Diabetes is one of the most important topics in public health in the 21st century. The global prevalence of diabetes among adults over 18 years of age has risen from 4.7% in 1980 to 8.5% in 2014 [1]. In Taiwan, prevalence of diabetes over 20 years of age was 12.7% in 2013 to 2014, suggesting that over 1.5 million people in Taiwan had diabetes [2]. WHO projects that diabetes will be the 7th leading cause of death in 2030 [3]. Besides, almost half of all deaths attributable to high blood glucose occur before the age of 70 years [1].

There is no cure for diabetes. The immediate goals are to stabilize the blood glucose and eliminate the symptoms of high blood glucose. The long-term goals of treatment are to prolong life, relieve symptoms, and prevent long-term complications such as blindness, kidney failure, heart disease, stroke and lower limb amputation. Diabetes can be treated and its consequences avoided or delayed with diet, physical activity, smoking cessation, and moderate alcohol use, medication and regular screening and treatment for complications [1]. Among these strategies for controlling diabetes, diet is the most important one to maintain a healthy body.

Cordyceps cicadae (C. cicadae) is one of the most valued traditional Chinese medicines and have been used for about 1,600 years in China. C. cicadae belongs to the family Clavicipitaceae and the genus Cordyceps, which strictly parasitize on cicada nymph or larva of Cicada flammate, Platypleura kaempferi, Cryptotympana pustulata and Patylomia pieli. The host larva was consumed as nutrition and became a tightly packed mass of mycelium. Fine mycelia growing within nymph body are referred to as coremium. Stroma will develop on coremium and extruded from soil. Stroma usually has 3-4 branches in rod-like shape, with length of 4-10 cm, which form flower bud-shaped stroma from mouth, head or bottom of cicada larva. It is a wonderful biological complex of fungus and larva.

Modern pharmacological studies have indicated that C. cicadae exhibits a variety of biological functions, including vision improvement [4, 5, 6, 7, 8], renal protection [9, 10, 11], antitumor properties [12], hypocholesterolemic effect [13] and blood glucose regulation [14, 15]. Song et al. demonstrated that administration of wild C. cicadae to diabetic ICR mice resulted in lowered blood glucose level [14]. Jhou et al. also found that pig fed with high-glucose diet containing C. cicadae mycelium for 28 days maintained blood glucose level [15].

Studies have shown that the medicinal benefits of cultured mycelia are similarly effective as those found in the wild [16]. Because of the shortage of wild C. cicadae, it is desirable to produce C. cicadae by submerged fermentation in a batch stirred tank bioreactor for higher mycelial production in a shorter culture time with a less chance of contamination and a good reproducibility.

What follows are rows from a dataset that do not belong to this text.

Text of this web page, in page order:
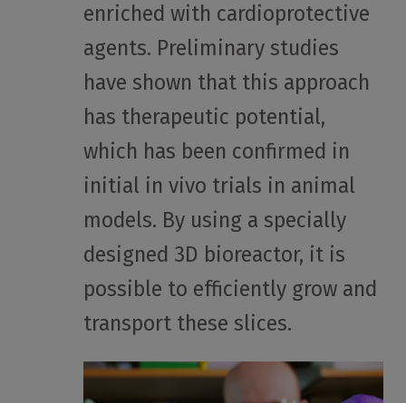
enriched with cardioprotective
agents. Preliminary studies
have shown that this approach
has therapeutic potential,
which has been confirmed in
initial in vivo trials in animal
models. By using a specially
designed 3D bioreactor, it is
possible to efficiently grow and
transport these slices.
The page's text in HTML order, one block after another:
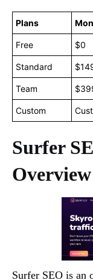
Plans
Free $0
Standard
Team
Custom
Surfer
Overview
Surfer SEO is an
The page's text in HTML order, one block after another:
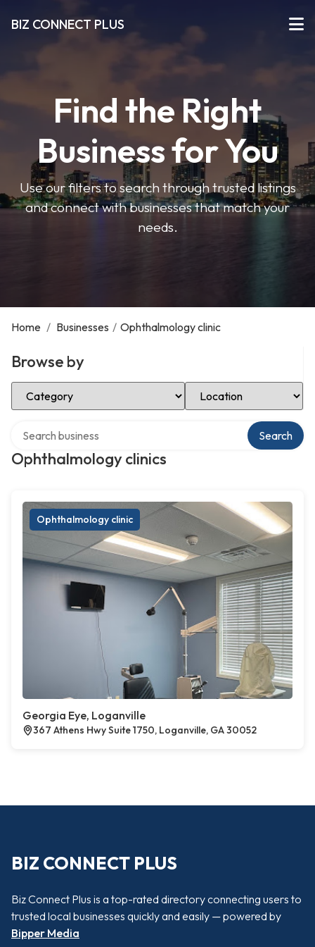
BIZ CONNECT PLUS
Find the Right
Business for You
Use our filters to search through trusted listings
and connect with businesses that match your
needs.
Home / Businesses / Ophthalmology clinic
Browse by
Select Category Select Location
Ophthalmology clinics
Search
Ophthalmology clinic
Georgia Eye, Loganville
367 Athens Hwy Suite 1750, Loganville, GA 30052
BIZ CONNECT PLUS
Biz Connect Plus is a top-rated directory connecting users to
trusted local businesses quickly and easily — powered by
Bipper Media

Previous animal studies have shown that no toxic effect were observed in 28-day subacute toxicity test (rat) (unpublished data), 28-day subacute toxicity test (piglet) [17], 28-day subacute toxicity test (pig) [15], 3 different test systems of genotoxicity test [18], 90-day oral toxicity test (rats) [19], as well as teratogenicity test (data unpublished) of artificially cultivated C. cicadae mycelium. However, whether freeze-dried C. cicadae mycelium powder is safe for human consumption remains unknown. In addition, there are no reports specifically investigating the effects of C. cicadae on blood glucose regulation among hyperglycemic patients or type 2 diabetic patients. Therefore, the purpose was to evaluate edible safety and blood glucose regulation after intake of C. cicadae mycelium in hyperglycemic patients or type 2 diabetic patients.

2. Results

2.1. Participant Characteristics

The study was conducted between November 2012 and October 2013. Forty subjects (22 subjects taking freeze-dried C. cicadae mycelium powder capsules and 18 placebo subjects) who completed the study were included in the analysis. There were no significant differences between the randomized treatment groups at baseline (Table 1). Anthropometric data and blood pressure are presented in Table 2. Compared with M0, the body weight (64.5±10.8 kg vs.65.7±10.7 kg) and BMI (24.3±3.1 kg/m2 vs.24.8±3.0 kg/m2) at M3 were significantly reduced in the placebo group. There were no significant differences in body fat and blood pressure between M3 and M0 in the placebo group. On the other hand, compared with M0, the body weight (72.5±14.8 kg vs.73.3±15.5 kg), BMI (27.3±4.8 kg/m2 vs.27.5±5.0 kg/m2), systolic blood pressure (132.3±22.9 mmHg vs.141.5±21.8 mmHg) and diastolic blood pressure (80.5±13.7 mmHg vs.85.8±13.3 mmHg) at M3 were significantly lower in the treatment group. There was no significant differences in body fat between M3 and M0 in the treatment group.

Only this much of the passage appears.